## [Your task]
Set down again, exactly and only, the lines from the one that contains "The render layer" through the last line of the records below, both included, but not the pictures.

(Source material Opens)

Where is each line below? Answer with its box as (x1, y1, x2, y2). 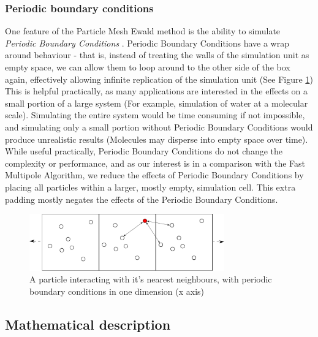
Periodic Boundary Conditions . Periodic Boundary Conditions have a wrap (5, 36, 290, 49)
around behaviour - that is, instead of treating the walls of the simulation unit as (5, 48, 309, 61)
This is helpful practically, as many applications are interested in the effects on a (5, 85, 308, 97)
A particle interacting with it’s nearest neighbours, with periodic (29, 273, 272, 286)
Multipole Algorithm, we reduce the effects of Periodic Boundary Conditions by (5, 168, 304, 181)
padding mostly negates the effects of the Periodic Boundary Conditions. (5, 192, 278, 205)
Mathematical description (5, 314, 171, 333)
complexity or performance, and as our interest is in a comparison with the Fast (5, 156, 306, 169)
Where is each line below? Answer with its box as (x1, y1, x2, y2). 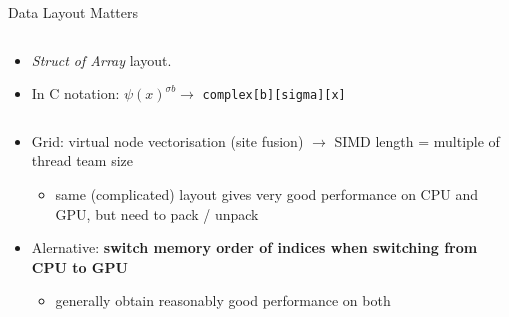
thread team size (31, 150, 134, 171)
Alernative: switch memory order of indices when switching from (31, 237, 478, 258)
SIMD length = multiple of (334, 130, 500, 151)
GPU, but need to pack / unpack (55, 203, 259, 224)
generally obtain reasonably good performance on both (55, 290, 391, 311)
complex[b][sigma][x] (202, 88, 346, 103)
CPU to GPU (31, 256, 128, 277)
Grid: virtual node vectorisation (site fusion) (31, 130, 304, 151)
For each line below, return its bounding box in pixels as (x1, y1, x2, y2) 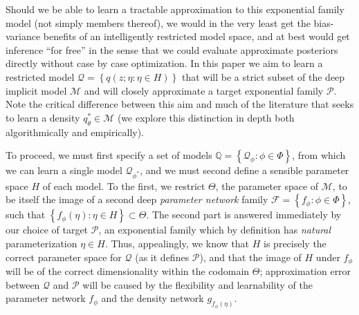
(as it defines (135, 249, 190, 264)
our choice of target (6, 222, 89, 237)
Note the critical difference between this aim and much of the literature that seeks (6, 97, 354, 111)
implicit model (6, 83, 67, 97)
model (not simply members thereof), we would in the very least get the (6, 15, 311, 30)
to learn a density (6, 110, 80, 124)
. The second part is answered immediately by (146, 207, 342, 222)
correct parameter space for (6, 249, 122, 264)
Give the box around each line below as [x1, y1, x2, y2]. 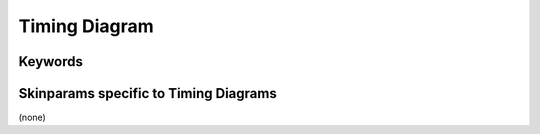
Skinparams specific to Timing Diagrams [18, 85, 277, 102]
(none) [18, 111, 47, 124]
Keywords [18, 53, 84, 70]
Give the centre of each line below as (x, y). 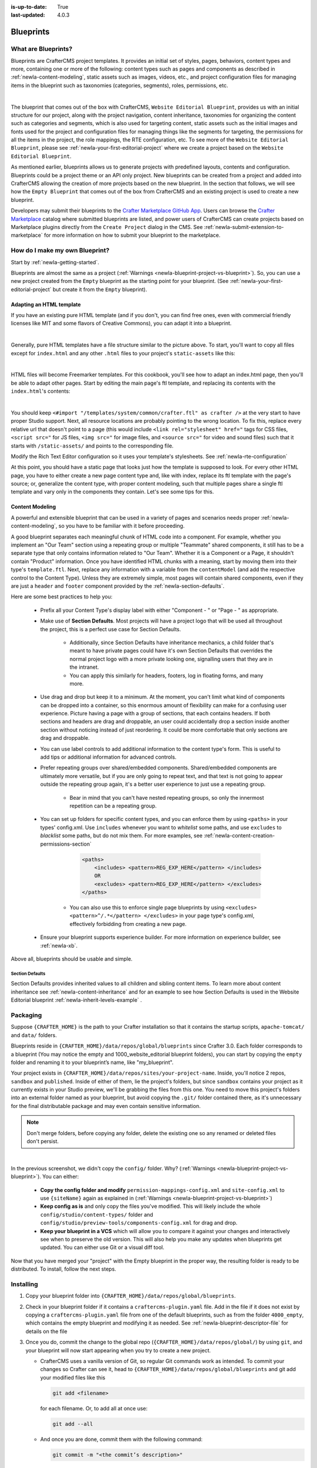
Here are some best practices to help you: (62, 597)
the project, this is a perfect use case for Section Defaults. (111, 629)
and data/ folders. (34, 1035)
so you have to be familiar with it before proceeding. (122, 526)
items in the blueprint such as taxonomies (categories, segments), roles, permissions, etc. (119, 85)
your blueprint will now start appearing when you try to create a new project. (118, 1350)
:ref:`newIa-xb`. (59, 945)
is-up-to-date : (29, 7)
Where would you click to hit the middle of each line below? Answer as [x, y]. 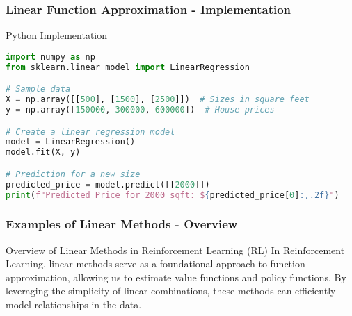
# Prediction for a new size [73, 174]
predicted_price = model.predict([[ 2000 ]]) [108, 184]
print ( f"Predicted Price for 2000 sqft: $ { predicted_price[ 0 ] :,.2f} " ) [173, 195]
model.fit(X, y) [43, 152]
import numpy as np [50, 57]
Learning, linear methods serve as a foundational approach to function [155, 264]
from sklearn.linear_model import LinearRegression [128, 67]
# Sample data [38, 89]
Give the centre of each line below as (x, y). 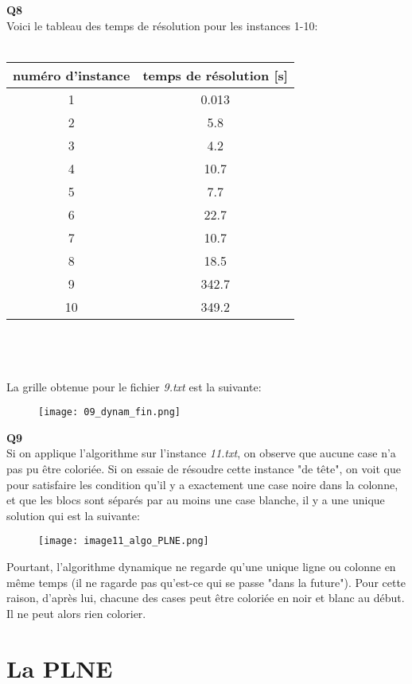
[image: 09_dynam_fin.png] (109, 412)
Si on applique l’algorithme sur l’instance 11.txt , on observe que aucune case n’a (201, 453)
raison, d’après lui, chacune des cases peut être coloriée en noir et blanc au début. (206, 598)
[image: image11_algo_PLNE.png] (124, 541)
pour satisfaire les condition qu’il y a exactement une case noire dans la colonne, (202, 484)
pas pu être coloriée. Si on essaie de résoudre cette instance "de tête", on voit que (204, 468)
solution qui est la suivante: (73, 515)
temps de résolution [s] (215, 75)
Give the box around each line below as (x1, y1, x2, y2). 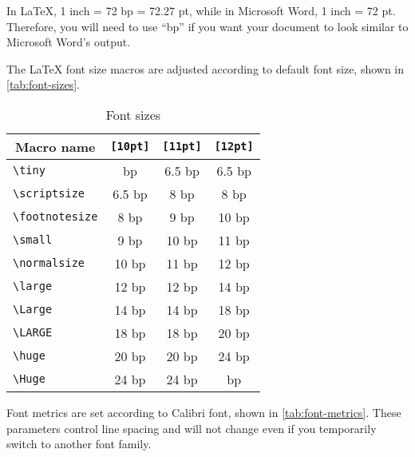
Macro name (14, 137, 96, 156)
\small (13, 233, 53, 247)
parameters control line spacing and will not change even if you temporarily (6, 419, 377, 436)
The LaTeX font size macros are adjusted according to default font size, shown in (6, 60, 405, 77)
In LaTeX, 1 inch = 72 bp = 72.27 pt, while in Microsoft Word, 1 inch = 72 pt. (6, 2, 396, 18)
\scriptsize (13, 187, 85, 201)
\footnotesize (13, 210, 98, 224)
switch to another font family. (6, 435, 152, 452)
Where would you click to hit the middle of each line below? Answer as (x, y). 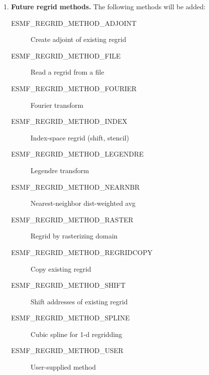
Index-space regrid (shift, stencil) (80, 137)
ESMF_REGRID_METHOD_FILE (66, 55)
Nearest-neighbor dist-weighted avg (83, 203)
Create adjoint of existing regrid (78, 39)
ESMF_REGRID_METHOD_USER (67, 350)
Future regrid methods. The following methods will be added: (108, 6)
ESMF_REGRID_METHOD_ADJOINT (74, 23)
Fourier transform (57, 105)
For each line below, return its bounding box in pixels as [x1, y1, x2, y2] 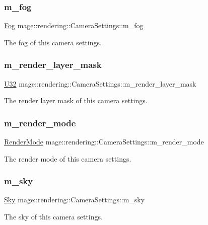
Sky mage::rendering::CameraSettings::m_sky [4, 194, 145, 205]
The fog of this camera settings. [4, 37, 102, 47]
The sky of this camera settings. [4, 211, 103, 222]
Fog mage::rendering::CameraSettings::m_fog [4, 20, 144, 31]
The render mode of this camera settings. [4, 153, 131, 164]
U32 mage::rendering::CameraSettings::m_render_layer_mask [4, 78, 196, 89]
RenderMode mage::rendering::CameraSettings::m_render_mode [4, 136, 204, 147]
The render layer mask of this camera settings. [4, 95, 148, 106]
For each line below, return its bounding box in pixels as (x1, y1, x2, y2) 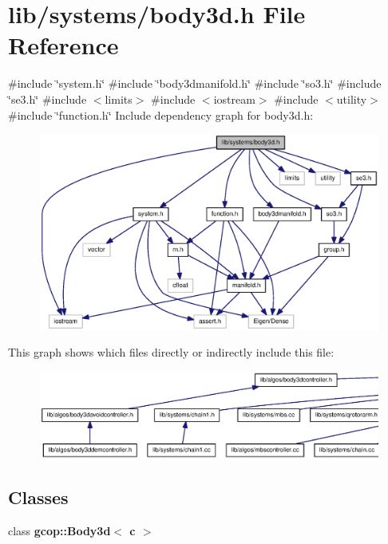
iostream (213, 90, 255, 107)
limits (105, 90, 133, 107)
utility (336, 90, 367, 107)
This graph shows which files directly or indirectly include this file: (8, 344, 335, 361)
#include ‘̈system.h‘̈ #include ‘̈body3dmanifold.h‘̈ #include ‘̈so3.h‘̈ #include (8, 75, 382, 92)
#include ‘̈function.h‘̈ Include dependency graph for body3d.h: (8, 106, 314, 123)
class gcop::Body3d (8, 522, 111, 538)
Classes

(Source material Closes)

## [Exercise response]
The render layer mask of this camera settings. [4, 95, 148, 106]
For each line below, return its bounding box in pixels as (x1, y1, x2, y2) 
iostream (213, 90, 255, 107)
limits (105, 90, 133, 107)
utility (336, 90, 367, 107)
This graph shows which files directly or indirectly include this file: (8, 344, 335, 361)
#include ‘̈system.h‘̈ #include ‘̈body3dmanifold.h‘̈ #include ‘̈so3.h‘̈ #include (8, 75, 382, 92)
#include ‘̈function.h‘̈ Include dependency graph for body3d.h: (8, 106, 314, 123)
class gcop::Body3d (8, 522, 111, 538)
Classes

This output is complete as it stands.